• [DATA]:
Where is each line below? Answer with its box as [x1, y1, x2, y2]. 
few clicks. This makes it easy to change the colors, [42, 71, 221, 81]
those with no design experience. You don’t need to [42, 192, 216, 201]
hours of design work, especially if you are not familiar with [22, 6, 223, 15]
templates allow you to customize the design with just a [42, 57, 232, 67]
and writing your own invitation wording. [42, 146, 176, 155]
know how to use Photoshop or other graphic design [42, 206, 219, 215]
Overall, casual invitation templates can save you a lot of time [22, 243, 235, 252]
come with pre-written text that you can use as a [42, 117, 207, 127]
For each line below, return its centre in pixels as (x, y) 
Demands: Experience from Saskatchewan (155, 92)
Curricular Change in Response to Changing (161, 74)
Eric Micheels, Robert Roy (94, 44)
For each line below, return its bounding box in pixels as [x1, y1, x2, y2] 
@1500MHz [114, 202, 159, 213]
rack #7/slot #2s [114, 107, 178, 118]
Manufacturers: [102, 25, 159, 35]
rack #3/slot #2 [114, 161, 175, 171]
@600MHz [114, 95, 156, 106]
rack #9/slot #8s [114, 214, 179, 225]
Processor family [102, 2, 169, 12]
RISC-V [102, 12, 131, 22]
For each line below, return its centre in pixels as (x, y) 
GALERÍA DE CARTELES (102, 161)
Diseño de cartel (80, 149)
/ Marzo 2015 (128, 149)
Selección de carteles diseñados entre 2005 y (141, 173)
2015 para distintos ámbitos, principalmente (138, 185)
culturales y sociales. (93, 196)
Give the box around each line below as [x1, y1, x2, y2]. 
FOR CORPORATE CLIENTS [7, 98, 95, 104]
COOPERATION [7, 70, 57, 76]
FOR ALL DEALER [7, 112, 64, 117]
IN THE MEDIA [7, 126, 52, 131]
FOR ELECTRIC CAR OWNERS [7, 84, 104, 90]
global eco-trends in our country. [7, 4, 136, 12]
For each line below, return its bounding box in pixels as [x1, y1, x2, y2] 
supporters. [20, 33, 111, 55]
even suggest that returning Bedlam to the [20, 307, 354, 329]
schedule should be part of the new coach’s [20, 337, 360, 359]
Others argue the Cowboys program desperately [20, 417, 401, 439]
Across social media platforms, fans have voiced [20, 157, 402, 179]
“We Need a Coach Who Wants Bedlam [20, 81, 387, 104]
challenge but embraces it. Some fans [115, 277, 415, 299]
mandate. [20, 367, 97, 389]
...
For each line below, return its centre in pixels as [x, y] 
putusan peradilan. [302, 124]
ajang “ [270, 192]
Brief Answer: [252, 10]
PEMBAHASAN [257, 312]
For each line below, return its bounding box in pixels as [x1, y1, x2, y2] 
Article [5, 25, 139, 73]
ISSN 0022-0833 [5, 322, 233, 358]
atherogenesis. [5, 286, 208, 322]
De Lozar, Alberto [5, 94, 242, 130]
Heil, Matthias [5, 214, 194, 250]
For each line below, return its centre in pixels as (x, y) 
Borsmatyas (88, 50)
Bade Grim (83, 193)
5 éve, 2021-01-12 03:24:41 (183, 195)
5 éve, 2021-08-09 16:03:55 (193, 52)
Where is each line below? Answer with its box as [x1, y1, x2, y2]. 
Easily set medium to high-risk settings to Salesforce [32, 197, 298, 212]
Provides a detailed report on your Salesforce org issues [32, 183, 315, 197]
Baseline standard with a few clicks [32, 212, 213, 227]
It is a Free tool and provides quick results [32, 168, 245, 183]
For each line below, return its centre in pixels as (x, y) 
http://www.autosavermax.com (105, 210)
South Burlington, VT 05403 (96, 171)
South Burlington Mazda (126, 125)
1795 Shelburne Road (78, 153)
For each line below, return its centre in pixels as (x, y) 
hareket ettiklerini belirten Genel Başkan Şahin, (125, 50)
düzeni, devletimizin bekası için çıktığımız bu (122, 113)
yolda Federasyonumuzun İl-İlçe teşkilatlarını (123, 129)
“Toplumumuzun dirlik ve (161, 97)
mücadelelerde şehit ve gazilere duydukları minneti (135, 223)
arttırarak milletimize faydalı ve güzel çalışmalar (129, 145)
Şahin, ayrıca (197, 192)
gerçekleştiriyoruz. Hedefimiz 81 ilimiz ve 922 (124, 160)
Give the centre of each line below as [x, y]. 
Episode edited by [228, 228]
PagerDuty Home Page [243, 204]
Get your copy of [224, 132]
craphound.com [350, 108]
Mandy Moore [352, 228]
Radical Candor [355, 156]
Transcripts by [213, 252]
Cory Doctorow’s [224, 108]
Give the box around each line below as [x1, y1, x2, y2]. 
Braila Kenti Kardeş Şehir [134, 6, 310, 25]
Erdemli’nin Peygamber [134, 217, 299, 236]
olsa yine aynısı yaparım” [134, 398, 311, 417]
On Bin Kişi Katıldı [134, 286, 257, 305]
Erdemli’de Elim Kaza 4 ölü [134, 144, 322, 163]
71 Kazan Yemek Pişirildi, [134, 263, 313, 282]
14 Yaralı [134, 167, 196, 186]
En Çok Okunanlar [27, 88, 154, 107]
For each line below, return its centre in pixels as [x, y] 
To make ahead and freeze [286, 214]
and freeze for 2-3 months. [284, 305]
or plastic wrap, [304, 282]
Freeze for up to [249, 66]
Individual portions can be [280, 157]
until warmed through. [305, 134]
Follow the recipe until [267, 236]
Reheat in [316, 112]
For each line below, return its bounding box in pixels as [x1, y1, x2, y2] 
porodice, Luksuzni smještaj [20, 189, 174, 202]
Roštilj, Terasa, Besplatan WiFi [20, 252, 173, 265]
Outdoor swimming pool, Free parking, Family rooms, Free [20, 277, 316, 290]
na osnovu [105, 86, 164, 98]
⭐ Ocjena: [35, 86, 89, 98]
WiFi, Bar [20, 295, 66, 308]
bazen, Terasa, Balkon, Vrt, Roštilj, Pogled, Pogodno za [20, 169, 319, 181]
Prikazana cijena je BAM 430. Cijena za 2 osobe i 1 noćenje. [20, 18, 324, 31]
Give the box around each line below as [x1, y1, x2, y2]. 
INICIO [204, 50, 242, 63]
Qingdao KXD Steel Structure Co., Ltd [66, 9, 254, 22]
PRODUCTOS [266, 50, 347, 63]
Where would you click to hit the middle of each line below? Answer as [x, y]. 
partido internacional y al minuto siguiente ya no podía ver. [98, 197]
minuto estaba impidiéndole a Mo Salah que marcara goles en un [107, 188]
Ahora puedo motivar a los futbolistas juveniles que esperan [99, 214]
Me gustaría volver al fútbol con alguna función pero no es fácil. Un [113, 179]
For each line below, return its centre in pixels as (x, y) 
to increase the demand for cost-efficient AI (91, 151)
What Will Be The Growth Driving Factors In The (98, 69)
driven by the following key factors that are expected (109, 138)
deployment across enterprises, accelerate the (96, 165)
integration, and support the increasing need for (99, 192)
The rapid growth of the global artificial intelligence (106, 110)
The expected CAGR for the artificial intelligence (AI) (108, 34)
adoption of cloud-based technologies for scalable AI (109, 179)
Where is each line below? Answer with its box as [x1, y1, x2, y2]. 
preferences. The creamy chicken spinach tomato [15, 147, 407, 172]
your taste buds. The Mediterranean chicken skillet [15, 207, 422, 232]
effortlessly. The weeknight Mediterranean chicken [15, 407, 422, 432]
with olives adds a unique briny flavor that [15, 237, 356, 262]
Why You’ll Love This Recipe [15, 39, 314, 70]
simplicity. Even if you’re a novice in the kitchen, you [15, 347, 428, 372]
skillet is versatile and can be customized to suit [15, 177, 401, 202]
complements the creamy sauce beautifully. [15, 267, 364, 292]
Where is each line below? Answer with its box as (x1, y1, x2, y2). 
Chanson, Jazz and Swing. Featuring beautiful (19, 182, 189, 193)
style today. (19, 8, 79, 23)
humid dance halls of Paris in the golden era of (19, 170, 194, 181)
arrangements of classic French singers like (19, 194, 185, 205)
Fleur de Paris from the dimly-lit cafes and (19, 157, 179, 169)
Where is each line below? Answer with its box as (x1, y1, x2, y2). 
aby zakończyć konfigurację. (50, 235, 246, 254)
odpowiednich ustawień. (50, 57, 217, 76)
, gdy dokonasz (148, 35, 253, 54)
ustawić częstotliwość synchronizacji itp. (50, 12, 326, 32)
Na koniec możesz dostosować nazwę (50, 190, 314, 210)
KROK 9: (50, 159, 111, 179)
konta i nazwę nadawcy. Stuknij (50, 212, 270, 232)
* * *
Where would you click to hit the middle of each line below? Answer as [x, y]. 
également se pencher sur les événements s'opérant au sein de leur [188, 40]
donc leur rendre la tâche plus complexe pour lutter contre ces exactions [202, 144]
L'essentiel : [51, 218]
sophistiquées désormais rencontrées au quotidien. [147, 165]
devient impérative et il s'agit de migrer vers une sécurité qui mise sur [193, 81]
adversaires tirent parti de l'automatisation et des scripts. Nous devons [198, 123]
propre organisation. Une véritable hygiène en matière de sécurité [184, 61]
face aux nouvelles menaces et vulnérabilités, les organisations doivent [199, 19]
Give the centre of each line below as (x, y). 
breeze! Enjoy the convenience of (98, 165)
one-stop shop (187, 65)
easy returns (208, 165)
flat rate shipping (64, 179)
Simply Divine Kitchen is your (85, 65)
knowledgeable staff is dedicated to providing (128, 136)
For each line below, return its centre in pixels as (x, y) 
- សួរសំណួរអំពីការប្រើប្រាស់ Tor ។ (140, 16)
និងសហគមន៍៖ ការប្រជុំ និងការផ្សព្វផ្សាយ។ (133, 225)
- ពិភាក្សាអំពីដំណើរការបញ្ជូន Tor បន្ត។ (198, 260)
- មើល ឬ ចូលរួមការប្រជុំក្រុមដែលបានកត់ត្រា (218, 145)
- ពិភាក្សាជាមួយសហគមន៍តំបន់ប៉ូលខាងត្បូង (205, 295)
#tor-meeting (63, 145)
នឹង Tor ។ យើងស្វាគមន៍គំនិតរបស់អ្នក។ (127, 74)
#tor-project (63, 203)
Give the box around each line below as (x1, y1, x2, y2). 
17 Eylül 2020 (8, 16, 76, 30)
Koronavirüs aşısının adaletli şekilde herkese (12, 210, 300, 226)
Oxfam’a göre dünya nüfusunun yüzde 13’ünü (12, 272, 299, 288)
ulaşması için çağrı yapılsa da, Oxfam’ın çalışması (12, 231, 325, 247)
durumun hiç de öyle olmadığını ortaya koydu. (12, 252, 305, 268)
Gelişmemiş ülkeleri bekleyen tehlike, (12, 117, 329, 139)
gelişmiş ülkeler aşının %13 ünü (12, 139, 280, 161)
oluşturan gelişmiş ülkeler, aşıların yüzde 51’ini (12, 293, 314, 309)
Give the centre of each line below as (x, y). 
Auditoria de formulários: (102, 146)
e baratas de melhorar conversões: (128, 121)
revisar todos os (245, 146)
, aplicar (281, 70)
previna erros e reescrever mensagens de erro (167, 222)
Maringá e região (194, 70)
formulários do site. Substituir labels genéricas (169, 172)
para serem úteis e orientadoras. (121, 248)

• [YOUR INSTRUCTIONS]: All lines in the data above from the one with "PagerDuty Home Page [243, 204]" through the one with "Me gustaría volver" must be repeated exactly, and no others.

• [ANSWER TO THIS EXERCISE]:
PagerDuty Home Page [243, 204]
Get your copy of [224, 132]
craphound.com [350, 108]
Mandy Moore [352, 228]
Radical Candor [355, 156]
Transcripts by [213, 252]
Cory Doctorow’s [224, 108]
Give the box around each line below as [x1, y1, x2, y2]. 
Braila Kenti Kardeş Şehir [134, 6, 310, 25]
Erdemli’nin Peygamber [134, 217, 299, 236]
olsa yine aynısı yaparım” [134, 398, 311, 417]
On Bin Kişi Katıldı [134, 286, 257, 305]
Erdemli’de Elim Kaza 4 ölü [134, 144, 322, 163]
71 Kazan Yemek Pişirildi, [134, 263, 313, 282]
14 Yaralı [134, 167, 196, 186]
En Çok Okunanlar [27, 88, 154, 107]
For each line below, return its centre in pixels as [x, y] 
To make ahead and freeze [286, 214]
and freeze for 2-3 months. [284, 305]
or plastic wrap, [304, 282]
Freeze for up to [249, 66]
Individual portions can be [280, 157]
until warmed through. [305, 134]
Follow the recipe until [267, 236]
Reheat in [316, 112]
For each line below, return its bounding box in pixels as [x1, y1, x2, y2] 
porodice, Luksuzni smještaj [20, 189, 174, 202]
Roštilj, Terasa, Besplatan WiFi [20, 252, 173, 265]
Outdoor swimming pool, Free parking, Family rooms, Free [20, 277, 316, 290]
na osnovu [105, 86, 164, 98]
⭐ Ocjena: [35, 86, 89, 98]
WiFi, Bar [20, 295, 66, 308]
bazen, Terasa, Balkon, Vrt, Roštilj, Pogled, Pogodno za [20, 169, 319, 181]
Prikazana cijena je BAM 430. Cijena za 2 osobe i 1 noćenje. [20, 18, 324, 31]
Give the box around each line below as [x1, y1, x2, y2]. 
INICIO [204, 50, 242, 63]
Qingdao KXD Steel Structure Co., Ltd [66, 9, 254, 22]
PRODUCTOS [266, 50, 347, 63]
Where would you click to hit the middle of each line below? Answer as [x, y]. 
partido internacional y al minuto siguiente ya no podía ver. [98, 197]
minuto estaba impidiéndole a Mo Salah que marcara goles en un [107, 188]
Ahora puedo motivar a los futbolistas juveniles que esperan [99, 214]
Me gustaría volver al fútbol con alguna función pero no es fácil. Un [113, 179]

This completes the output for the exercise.